Output only the lines below from the one holding "Why Monitor for [117, 162, 227, 182]" down to the one holding "mediteranskog seizmološkog centra", both end lines included and every picture dropped.

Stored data
· · · · · · ·

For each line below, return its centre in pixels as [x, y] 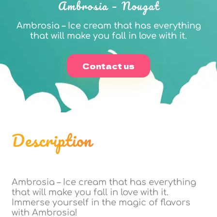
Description [52, 140]
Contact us [108, 66]
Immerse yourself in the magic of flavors [101, 203]
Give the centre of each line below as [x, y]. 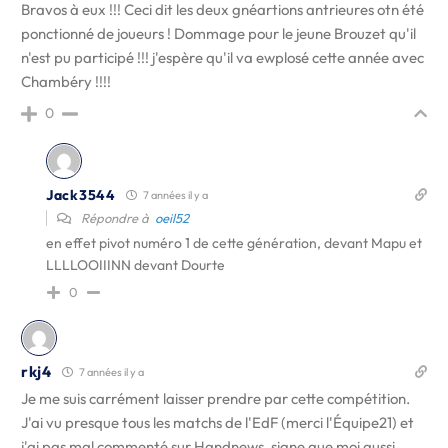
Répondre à [116, 218]
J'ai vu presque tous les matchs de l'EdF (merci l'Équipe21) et [217, 422]
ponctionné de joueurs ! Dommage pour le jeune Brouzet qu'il [218, 33]
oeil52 [172, 218]
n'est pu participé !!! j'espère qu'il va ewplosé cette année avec [222, 57]
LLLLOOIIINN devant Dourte [135, 265]
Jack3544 [81, 194]
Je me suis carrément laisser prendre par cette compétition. [215, 398]
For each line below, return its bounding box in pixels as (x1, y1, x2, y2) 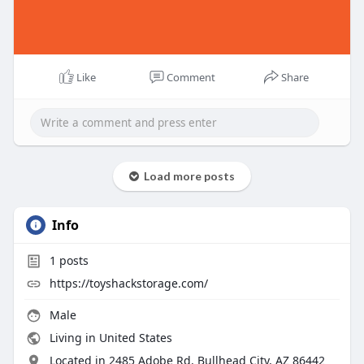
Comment (166, 69, 215, 84)
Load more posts (138, 168, 235, 183)
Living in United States (45, 329, 172, 345)
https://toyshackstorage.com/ (49, 275, 208, 291)
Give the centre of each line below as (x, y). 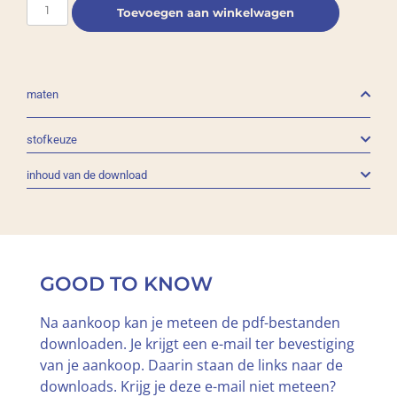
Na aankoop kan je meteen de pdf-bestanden (190, 323)
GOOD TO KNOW (126, 284)
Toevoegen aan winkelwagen (206, 12)
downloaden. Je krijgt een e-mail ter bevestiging (197, 344)
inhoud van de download (87, 175)
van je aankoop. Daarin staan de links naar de (191, 366)
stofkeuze (52, 140)
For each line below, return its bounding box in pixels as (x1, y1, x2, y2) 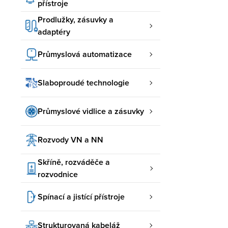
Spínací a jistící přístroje (38, 190, 125, 203)
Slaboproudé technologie (38, 76, 129, 89)
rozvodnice (38, 168, 78, 180)
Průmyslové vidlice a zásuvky (38, 105, 144, 117)
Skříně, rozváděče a (38, 156, 110, 168)
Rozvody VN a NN (38, 133, 103, 146)
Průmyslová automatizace (38, 48, 132, 60)
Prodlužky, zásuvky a (38, 13, 113, 25)
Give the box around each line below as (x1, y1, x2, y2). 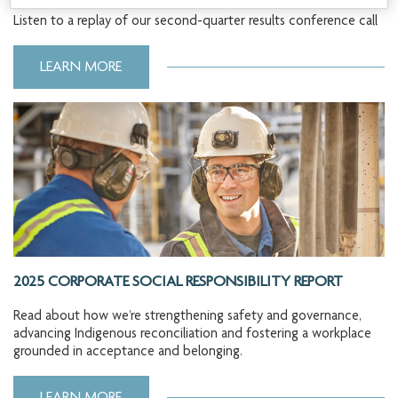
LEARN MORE (40, 60, 123, 76)
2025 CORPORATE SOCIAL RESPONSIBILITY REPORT (13, 275, 343, 291)
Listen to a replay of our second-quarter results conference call (13, 15, 378, 30)
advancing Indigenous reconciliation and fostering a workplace (13, 328, 371, 343)
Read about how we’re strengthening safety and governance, (13, 310, 362, 325)
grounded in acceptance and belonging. (13, 346, 243, 361)
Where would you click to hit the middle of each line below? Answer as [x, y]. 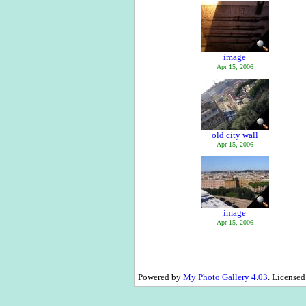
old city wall [235, 135]
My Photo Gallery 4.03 [225, 277]
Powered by [161, 277]
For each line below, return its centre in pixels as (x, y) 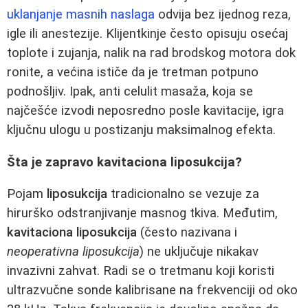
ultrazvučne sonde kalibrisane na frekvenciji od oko (152, 290)
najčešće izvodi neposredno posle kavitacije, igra (145, 111)
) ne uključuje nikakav (199, 252)
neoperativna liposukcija (73, 252)
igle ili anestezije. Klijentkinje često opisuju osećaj (147, 34)
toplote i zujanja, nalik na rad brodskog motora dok (151, 53)
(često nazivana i (187, 233)
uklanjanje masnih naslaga (81, 14)
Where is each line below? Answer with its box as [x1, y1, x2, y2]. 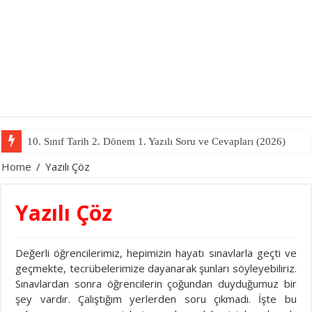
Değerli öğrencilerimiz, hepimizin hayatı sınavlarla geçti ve [15, 246, 297, 260]
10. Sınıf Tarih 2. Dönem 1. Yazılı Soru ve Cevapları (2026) [27, 136, 286, 148]
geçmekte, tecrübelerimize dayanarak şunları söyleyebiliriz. [15, 261, 297, 276]
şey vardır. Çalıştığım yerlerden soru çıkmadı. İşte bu [15, 292, 297, 306]
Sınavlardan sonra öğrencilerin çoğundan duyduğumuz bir [15, 276, 297, 291]
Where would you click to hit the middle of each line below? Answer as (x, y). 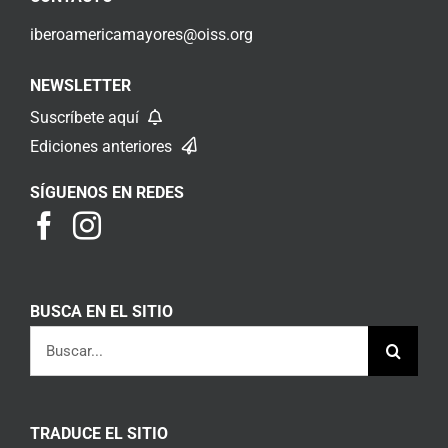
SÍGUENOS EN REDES (107, 192)
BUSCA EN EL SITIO (101, 311)
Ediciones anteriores (103, 146)
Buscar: (55, 338)
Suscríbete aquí (86, 117)
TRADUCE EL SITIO (99, 433)
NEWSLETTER (80, 85)
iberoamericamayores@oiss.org (141, 34)
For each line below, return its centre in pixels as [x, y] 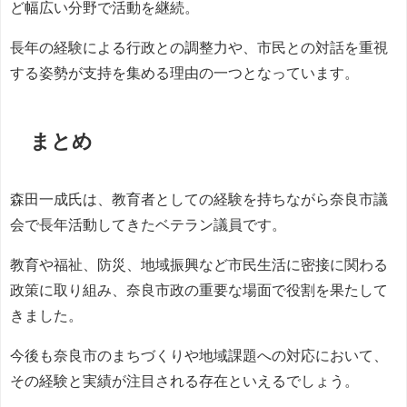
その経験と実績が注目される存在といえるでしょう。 [184, 381]
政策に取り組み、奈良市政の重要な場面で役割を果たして [199, 290]
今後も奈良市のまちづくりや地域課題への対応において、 [199, 356]
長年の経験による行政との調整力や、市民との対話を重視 [199, 48]
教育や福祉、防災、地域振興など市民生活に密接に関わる [199, 265]
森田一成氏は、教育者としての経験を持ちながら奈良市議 [199, 199]
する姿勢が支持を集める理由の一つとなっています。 [184, 73]
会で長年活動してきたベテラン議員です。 [148, 225]
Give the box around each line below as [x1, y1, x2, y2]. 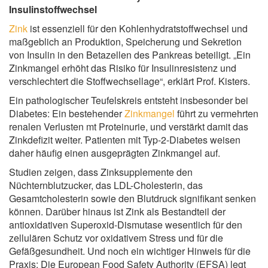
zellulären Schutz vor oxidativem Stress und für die [9, 231, 223, 245]
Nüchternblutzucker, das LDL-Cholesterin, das [9, 178, 203, 193]
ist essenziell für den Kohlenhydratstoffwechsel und [28, 22, 248, 36]
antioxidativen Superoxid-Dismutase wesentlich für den [9, 218, 242, 232]
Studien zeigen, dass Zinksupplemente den [9, 165, 193, 179]
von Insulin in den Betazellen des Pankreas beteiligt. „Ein [9, 48, 251, 62]
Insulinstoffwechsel [9, 2, 97, 17]
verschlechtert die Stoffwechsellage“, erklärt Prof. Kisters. [9, 74, 250, 89]
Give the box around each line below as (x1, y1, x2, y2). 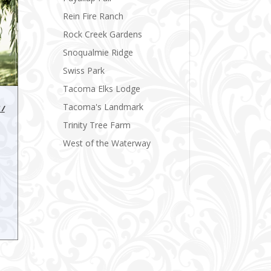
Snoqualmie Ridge (63, 46, 134, 58)
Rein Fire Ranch (63, 10, 124, 22)
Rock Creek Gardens (63, 28, 143, 40)
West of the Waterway (63, 137, 151, 149)
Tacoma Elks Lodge (63, 82, 141, 94)
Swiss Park (63, 64, 105, 76)
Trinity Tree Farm (63, 119, 131, 131)
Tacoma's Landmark (63, 100, 144, 113)
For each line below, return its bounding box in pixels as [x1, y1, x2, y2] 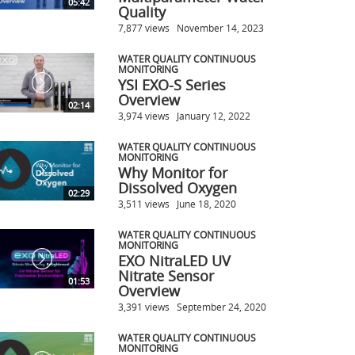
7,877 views [117, 21, 170, 34]
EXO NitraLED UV [117, 250, 231, 270]
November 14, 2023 [176, 21, 264, 34]
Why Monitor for [117, 162, 227, 182]
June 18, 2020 [176, 197, 236, 210]
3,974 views [117, 109, 170, 122]
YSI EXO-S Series [117, 74, 226, 94]
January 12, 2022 [176, 109, 250, 122]
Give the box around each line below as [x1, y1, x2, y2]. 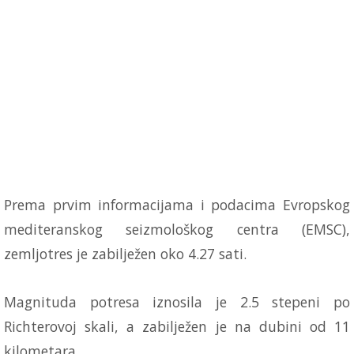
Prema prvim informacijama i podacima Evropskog [4, 194, 350, 214]
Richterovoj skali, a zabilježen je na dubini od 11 [4, 316, 350, 336]
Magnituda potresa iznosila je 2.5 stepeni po [4, 292, 350, 311]
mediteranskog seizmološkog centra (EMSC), [4, 219, 350, 239]
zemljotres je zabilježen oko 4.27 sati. [4, 243, 247, 263]
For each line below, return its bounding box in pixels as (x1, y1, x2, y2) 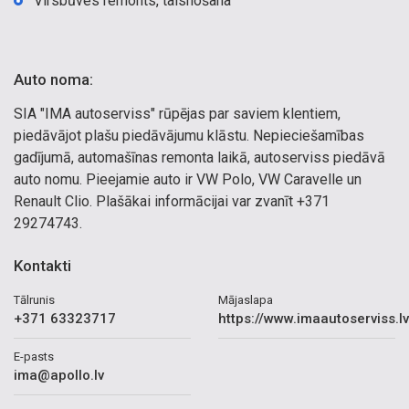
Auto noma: (14, 70, 93, 89)
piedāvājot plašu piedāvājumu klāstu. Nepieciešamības (14, 127, 364, 144)
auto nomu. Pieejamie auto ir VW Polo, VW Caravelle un (14, 171, 362, 188)
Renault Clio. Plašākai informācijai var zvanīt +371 (14, 193, 330, 210)
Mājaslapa (218, 293, 273, 307)
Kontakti (14, 257, 71, 275)
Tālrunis (14, 293, 55, 307)
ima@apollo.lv (14, 367, 104, 383)
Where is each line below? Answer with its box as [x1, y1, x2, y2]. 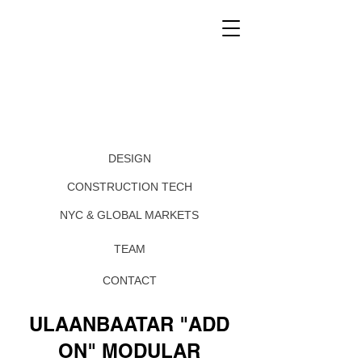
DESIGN [107, 152, 151, 165]
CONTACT [102, 274, 157, 287]
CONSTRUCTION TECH [66, 180, 192, 193]
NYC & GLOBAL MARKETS [60, 208, 199, 221]
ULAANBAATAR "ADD [29, 313, 229, 335]
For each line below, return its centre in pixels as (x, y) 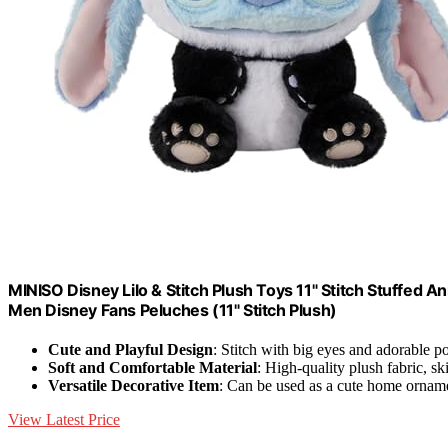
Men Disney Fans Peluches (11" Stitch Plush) (172, 309)
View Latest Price (64, 420)
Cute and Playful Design (130, 350)
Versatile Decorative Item (133, 386)
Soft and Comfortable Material (152, 368)
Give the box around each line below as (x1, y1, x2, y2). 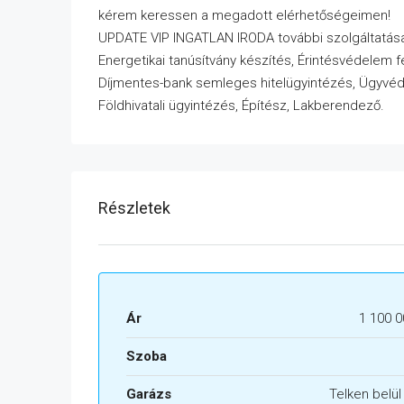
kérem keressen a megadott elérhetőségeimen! (98, 7, 390, 24)
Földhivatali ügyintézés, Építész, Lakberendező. (98, 97, 384, 115)
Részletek (98, 198, 170, 218)
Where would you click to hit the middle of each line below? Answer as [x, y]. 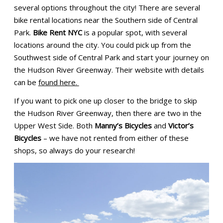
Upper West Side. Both [54, 126]
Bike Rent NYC [57, 33]
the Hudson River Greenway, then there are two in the [108, 113]
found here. [58, 82]
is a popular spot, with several [134, 33]
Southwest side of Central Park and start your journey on [111, 57]
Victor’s [181, 126]
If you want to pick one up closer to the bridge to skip [105, 101]
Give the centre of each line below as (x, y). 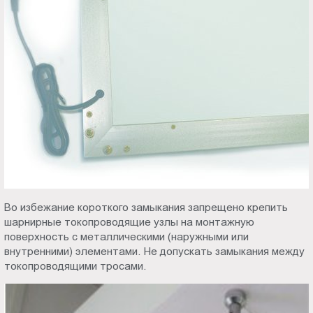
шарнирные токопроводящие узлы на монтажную (130, 221)
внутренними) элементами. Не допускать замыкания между (155, 251)
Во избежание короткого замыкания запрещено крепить (146, 207)
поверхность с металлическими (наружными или (127, 236)
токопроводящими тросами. (75, 265)
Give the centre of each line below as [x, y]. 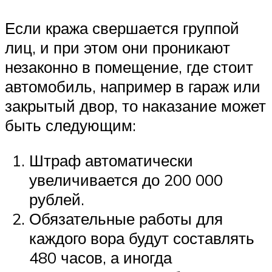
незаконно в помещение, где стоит [129, 67]
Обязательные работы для [126, 218]
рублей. [57, 199]
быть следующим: [70, 125]
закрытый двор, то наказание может [135, 106]
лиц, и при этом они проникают [117, 48]
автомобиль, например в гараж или [133, 87]
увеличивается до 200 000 [126, 179]
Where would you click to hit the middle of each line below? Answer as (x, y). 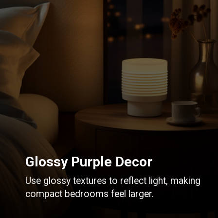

· · · · · · ·

**OUTPUT OF THE EXERCISE**
Why Monitor for [117, 162, 227, 182]
June 18, 2020 [176, 197, 236, 210]
3,974 views [117, 109, 170, 122]
YSI EXO-S Series [117, 74, 226, 94]
January 12, 2022 [176, 109, 250, 122]
Give the box around each line below as [x1, y1, x2, y2]. 
Prema prvim informacijama i podacima Evropskog [4, 194, 350, 214]
Richterovoj skali, a zabilježen je na dubini od 11 [4, 316, 350, 336]
Magnituda potresa iznosila je 2.5 stepeni po [4, 292, 350, 311]
mediteranskog seizmološkog centra (EMSC), [4, 219, 350, 239]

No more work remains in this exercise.